Captive insurance and alternative risk transfer planning involves sophisticated insurance and risk management issues, regulatory and corporate legal issues, federal, state and usually international tax issues, and a wide range of accounting and financial issues. This planning is specific to each set of circumstances. It is not appropriate to apply general information described herein to any particular situation. The formation of a captive is a part of a client's implementation of alternative risk transfer planning, and is dwarfed by its ongoing operations. As a result, this planning should not be undertaken without a competent team of professionals who have extensive experience in captive insurance and alternative risk transfer planning.

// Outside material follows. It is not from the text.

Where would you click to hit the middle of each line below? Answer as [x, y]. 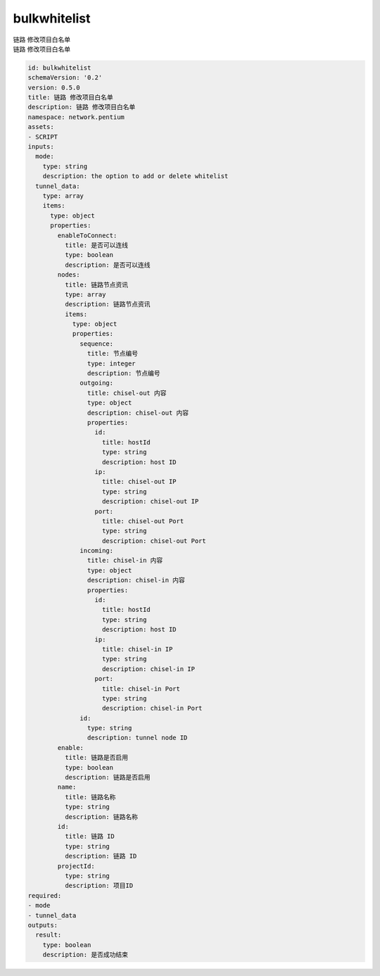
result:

The information herein is general in nature, and may not be relied on for any specific use. The content herein (including graphics) does not purport to show all details and complexity in establishing a compliant captive or alternative risk transfer program. Tribeca is not engaged in rendering legal services or advice.
Disclosure under IRS Circular 230: The information and services offered are not intended to and do not comply with the U.S. Treasury Department’s technical requirements for a formal legal opinion, and cannot be used by a taxpayer to avoid any penalty that might be imposed on a taxpayer. Nothing herein may be used in promoting, marketing or recommending an investment plan or arrangement.